I have two data frames, ord
with 15k rows
uniq.id prev.ord.dt cur.ord.dt
<chr> <date> <date>
1 4892267119791 2016-04-28 2016-06-09
2 7174853145105 2016-04-26 2016-05-10
3 9600318129252 2016-07-07 2016-07-11
4 7150993150290 2016-03-30 2016-04-13
5 3121040102603 2016-05-01 2016-05-18
6 4899102101891 2016-04-29 2016-05-08
7 7174853112259 2016-05-10 2016-05-24
8 4648283132540 2016-04-25 2016-05-09
9 9600318144830 2016-05-12 2016-05-19
10 9600318134838 2016-05-23 2016-06-06
...
and dlvrd
. with 39k rows
uniq.id dlvrd.dt dlvrd.qty
<chr> <date> <int>
1 9600318114229 2016-02-24 10
2 2594775116151 2016-04-07 22
3 4935357145929 2016-05-26 6
4 4127487134929 2016-05-18 9
5 4935357144169 2016-05-10 62
6 1180975135573 2016-03-16 11
7 3121040102604 2016-06-17 22
8 1580171115586 2016-01-12 240
9 3011291147292 2016-03-25 12
10 4892267115584 2016-05-16 21
...
EDIT: There are about 2k total of the uniq.id
, and each one has multiple delivery periods under it (assume for simplicity that a delivery period is indicated by cur.ord.dt
). I need to aggregate the total quantity that was delivered for each uniq.id
for each delivery period, but the method I'm currently using is taking ~35 minutes to run. I defined a custom function
add.dlvrd <- function(uniq, prev, cur) {
require(dplyr)
dlvrd <- get("dlv.data", envir = .GlobalEnv)

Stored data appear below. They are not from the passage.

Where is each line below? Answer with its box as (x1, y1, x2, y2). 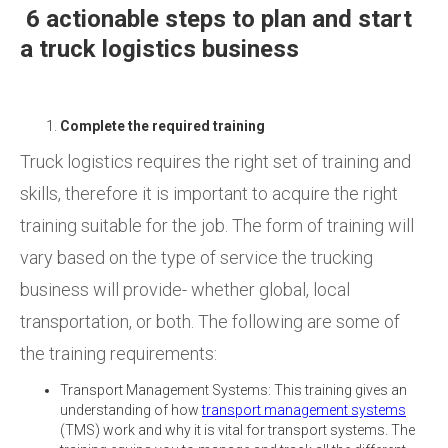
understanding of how (60, 401, 202, 418)
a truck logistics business (20, 34, 299, 63)
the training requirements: (20, 342, 217, 364)
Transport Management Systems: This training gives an (60, 381, 407, 398)
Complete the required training (60, 117, 265, 134)
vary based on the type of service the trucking (20, 246, 373, 268)
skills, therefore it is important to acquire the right (20, 182, 398, 204)
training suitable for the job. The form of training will (20, 214, 414, 236)
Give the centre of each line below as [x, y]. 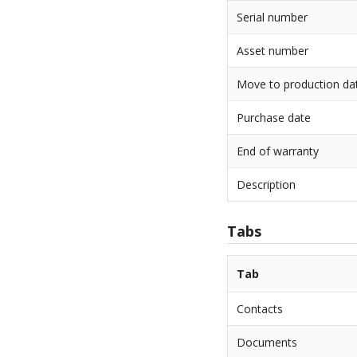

dlvrd <- dlvrd %>% filter(uniq.id==uniq,
dlvrd.dt >= prev,
dlvrd.dt < cur) %$% sum(dlvrd.qty) %>% return()
}
and then run mapply
ord$dlvrd.qty <- ord %$% mapply(add.dlvrd, uniq.id, prev.ord.dt, cur.ord.dt)
Is there a more elegant way of doing this?
Side note: I'm aware that it's bad form to use "." in variable and function names instead of "_", but I don't have time to change it right now.